**Work to complete**: A verbatim copy of the whole listing is what is needed.

── Exercise material ──

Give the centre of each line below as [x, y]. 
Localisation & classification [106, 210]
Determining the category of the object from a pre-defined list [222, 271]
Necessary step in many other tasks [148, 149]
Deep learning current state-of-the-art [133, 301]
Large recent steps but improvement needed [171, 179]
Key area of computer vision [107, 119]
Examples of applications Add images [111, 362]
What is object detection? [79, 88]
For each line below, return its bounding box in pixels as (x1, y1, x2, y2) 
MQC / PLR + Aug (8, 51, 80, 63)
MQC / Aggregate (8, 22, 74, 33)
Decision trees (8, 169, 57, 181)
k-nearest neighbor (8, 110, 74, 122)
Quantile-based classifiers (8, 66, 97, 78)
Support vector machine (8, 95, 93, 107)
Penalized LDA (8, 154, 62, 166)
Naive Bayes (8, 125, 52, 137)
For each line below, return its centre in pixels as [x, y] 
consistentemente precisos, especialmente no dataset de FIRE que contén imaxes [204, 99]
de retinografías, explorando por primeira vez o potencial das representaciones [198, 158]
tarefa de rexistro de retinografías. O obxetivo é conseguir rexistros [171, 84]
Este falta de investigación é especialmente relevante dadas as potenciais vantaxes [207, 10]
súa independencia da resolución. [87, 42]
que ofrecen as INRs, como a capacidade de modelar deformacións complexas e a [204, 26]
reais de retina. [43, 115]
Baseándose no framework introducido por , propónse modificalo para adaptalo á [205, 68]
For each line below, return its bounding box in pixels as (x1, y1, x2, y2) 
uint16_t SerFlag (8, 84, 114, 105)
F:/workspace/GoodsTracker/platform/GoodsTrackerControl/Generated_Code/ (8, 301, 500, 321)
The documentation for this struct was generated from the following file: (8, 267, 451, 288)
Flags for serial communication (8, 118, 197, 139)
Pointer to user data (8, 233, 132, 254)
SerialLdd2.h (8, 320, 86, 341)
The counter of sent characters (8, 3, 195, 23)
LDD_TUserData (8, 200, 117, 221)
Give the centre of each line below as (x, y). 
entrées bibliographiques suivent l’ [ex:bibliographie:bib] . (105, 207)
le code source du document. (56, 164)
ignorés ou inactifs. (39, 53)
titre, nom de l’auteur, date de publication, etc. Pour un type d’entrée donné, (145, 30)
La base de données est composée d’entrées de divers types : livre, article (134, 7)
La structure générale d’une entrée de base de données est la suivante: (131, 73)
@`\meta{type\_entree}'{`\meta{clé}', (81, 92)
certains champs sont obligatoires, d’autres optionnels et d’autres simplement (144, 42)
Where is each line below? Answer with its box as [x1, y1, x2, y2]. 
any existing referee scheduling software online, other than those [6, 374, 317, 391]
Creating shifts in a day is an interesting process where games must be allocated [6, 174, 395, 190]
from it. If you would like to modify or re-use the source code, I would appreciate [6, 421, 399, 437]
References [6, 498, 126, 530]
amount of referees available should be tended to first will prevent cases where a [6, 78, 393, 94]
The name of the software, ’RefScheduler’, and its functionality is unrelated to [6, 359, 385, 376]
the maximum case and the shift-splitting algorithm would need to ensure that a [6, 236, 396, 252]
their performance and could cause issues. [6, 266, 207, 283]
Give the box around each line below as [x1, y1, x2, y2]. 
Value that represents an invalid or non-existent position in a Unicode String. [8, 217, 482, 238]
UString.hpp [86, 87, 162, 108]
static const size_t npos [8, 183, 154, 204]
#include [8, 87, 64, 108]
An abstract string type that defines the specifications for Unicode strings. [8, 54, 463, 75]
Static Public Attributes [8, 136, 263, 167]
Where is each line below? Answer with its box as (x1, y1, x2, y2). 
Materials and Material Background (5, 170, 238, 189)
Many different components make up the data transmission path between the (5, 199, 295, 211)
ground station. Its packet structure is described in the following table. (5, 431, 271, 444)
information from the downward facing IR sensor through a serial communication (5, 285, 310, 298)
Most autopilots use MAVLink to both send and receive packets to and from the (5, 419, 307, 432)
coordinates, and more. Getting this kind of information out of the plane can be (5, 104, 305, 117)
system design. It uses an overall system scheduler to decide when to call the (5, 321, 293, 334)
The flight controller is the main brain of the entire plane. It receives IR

───

**Worked solution**:
Give the centre of each line below as [x, y]. 
Localisation & classification [106, 210]
Determining the category of the object from a pre-defined list [222, 271]
Necessary step in many other tasks [148, 149]
Deep learning current state-of-the-art [133, 301]
Large recent steps but improvement needed [171, 179]
Key area of computer vision [107, 119]
Examples of applications Add images [111, 362]
What is object detection? [79, 88]
For each line below, return its bounding box in pixels as (x1, y1, x2, y2) 
MQC / PLR + Aug (8, 51, 80, 63)
MQC / Aggregate (8, 22, 74, 33)
Decision trees (8, 169, 57, 181)
k-nearest neighbor (8, 110, 74, 122)
Quantile-based classifiers (8, 66, 97, 78)
Support vector machine (8, 95, 93, 107)
Penalized LDA (8, 154, 62, 166)
Naive Bayes (8, 125, 52, 137)
For each line below, return its centre in pixels as [x, y] 
consistentemente precisos, especialmente no dataset de FIRE que contén imaxes [204, 99]
de retinografías, explorando por primeira vez o potencial das representaciones [198, 158]
tarefa de rexistro de retinografías. O obxetivo é conseguir rexistros [171, 84]
Este falta de investigación é especialmente relevante dadas as potenciais vantaxes [207, 10]
súa independencia da resolución. [87, 42]
que ofrecen as INRs, como a capacidade de modelar deformacións complexas e a [204, 26]
reais de retina. [43, 115]
Baseándose no framework introducido por , propónse modificalo para adaptalo á [205, 68]
For each line below, return its bounding box in pixels as (x1, y1, x2, y2) 
uint16_t SerFlag (8, 84, 114, 105)
F:/workspace/GoodsTracker/platform/GoodsTrackerControl/Generated_Code/ (8, 301, 500, 321)
The documentation for this struct was generated from the following file: (8, 267, 451, 288)
Flags for serial communication (8, 118, 197, 139)
Pointer to user data (8, 233, 132, 254)
SerialLdd2.h (8, 320, 86, 341)
The counter of sent characters (8, 3, 195, 23)
LDD_TUserData (8, 200, 117, 221)
Give the centre of each line below as (x, y). 
entrées bibliographiques suivent l’ [ex:bibliographie:bib] . (105, 207)
le code source du document. (56, 164)
ignorés ou inactifs. (39, 53)
titre, nom de l’auteur, date de publication, etc. Pour un type d’entrée donné, (145, 30)
La base de données est composée d’entrées de divers types : livre, article (134, 7)
La structure générale d’une entrée de base de données est la suivante: (131, 73)
@`\meta{type\_entree}'{`\meta{clé}', (81, 92)
certains champs sont obligatoires, d’autres optionnels et d’autres simplement (144, 42)
Where is each line below? Answer with its box as [x1, y1, x2, y2]. 
any existing referee scheduling software online, other than those [6, 374, 317, 391]
Creating shifts in a day is an interesting process where games must be allocated [6, 174, 395, 190]
from it. If you would like to modify or re-use the source code, I would appreciate [6, 421, 399, 437]
References [6, 498, 126, 530]
amount of referees available should be tended to first will prevent cases where a [6, 78, 393, 94]
The name of the software, ’RefScheduler’, and its functionality is unrelated to [6, 359, 385, 376]
the maximum case and the shift-splitting algorithm would need to ensure that a [6, 236, 396, 252]
their performance and could cause issues. [6, 266, 207, 283]
Give the box around each line below as [x1, y1, x2, y2]. 
Value that represents an invalid or non-existent position in a Unicode String. [8, 217, 482, 238]
UString.hpp [86, 87, 162, 108]
static const size_t npos [8, 183, 154, 204]
#include [8, 87, 64, 108]
An abstract string type that defines the specifications for Unicode strings. [8, 54, 463, 75]
Static Public Attributes [8, 136, 263, 167]
Where is each line below? Answer with its box as (x1, y1, x2, y2). 
Materials and Material Background (5, 170, 238, 189)
Many different components make up the data transmission path between the (5, 199, 295, 211)
ground station. Its packet structure is described in the following table. (5, 431, 271, 444)
information from the downward facing IR sensor through a serial communication (5, 285, 310, 298)
Most autopilots use MAVLink to both send and receive packets to and from the (5, 419, 307, 432)
coordinates, and more. Getting this kind of information out of the plane can be (5, 104, 305, 117)
system design. It uses an overall system scheduler to decide when to call the (5, 321, 293, 334)
The flight controller is the main brain of the entire plane. It receives IR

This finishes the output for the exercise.